### Problem
Take the entries below and print only the lines from the one with "transzformátor-alapú nyelvi modellek" through the one with "szóból áll, míg", exactly as they stand, both ends included.

Supplied material: Begin

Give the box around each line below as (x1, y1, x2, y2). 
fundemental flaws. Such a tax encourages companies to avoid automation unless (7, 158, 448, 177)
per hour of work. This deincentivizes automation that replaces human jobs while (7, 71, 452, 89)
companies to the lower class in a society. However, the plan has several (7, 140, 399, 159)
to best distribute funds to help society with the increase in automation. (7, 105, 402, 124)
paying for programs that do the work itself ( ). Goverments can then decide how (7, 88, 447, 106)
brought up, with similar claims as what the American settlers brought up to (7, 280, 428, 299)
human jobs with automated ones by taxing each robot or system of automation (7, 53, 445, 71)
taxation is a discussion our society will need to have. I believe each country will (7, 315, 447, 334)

Supplied material: End
Supplied material: Begin

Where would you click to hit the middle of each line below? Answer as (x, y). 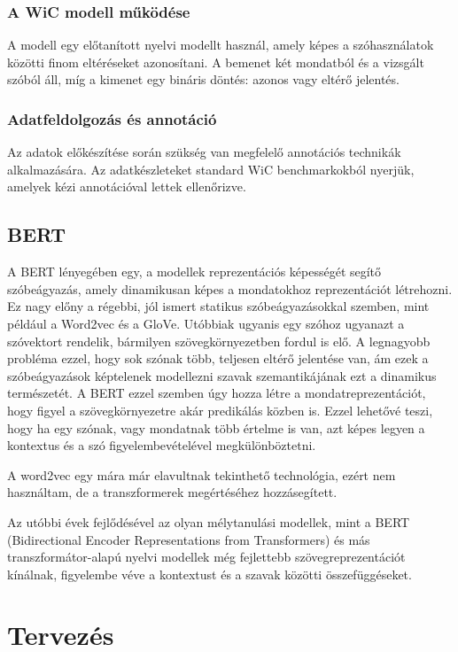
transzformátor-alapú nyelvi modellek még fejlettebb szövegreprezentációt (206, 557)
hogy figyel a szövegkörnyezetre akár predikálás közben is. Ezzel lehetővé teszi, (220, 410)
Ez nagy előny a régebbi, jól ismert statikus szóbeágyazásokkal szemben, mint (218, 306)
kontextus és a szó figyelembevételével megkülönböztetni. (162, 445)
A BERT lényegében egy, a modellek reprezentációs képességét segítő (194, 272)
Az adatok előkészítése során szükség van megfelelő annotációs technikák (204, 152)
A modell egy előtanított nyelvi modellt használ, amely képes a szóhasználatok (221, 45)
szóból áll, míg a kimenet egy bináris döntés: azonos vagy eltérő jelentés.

Supplied material: End

### Your solution
transzformátor-alapú nyelvi modellek még fejlettebb szövegreprezentációt (206, 557)
hogy figyel a szövegkörnyezetre akár predikálás közben is. Ezzel lehetővé teszi, (220, 410)
Ez nagy előny a régebbi, jól ismert statikus szóbeágyazásokkal szemben, mint (218, 306)
kontextus és a szó figyelembevételével megkülönböztetni. (162, 445)
A BERT lényegében egy, a modellek reprezentációs képességét segítő (194, 272)
Az adatok előkészítése során szükség van megfelelő annotációs technikák (204, 152)
A modell egy előtanított nyelvi modellt használ, amely képes a szóhasználatok (221, 45)
szóból áll, míg a kimenet egy bináris döntés: azonos vagy eltérő jelentés.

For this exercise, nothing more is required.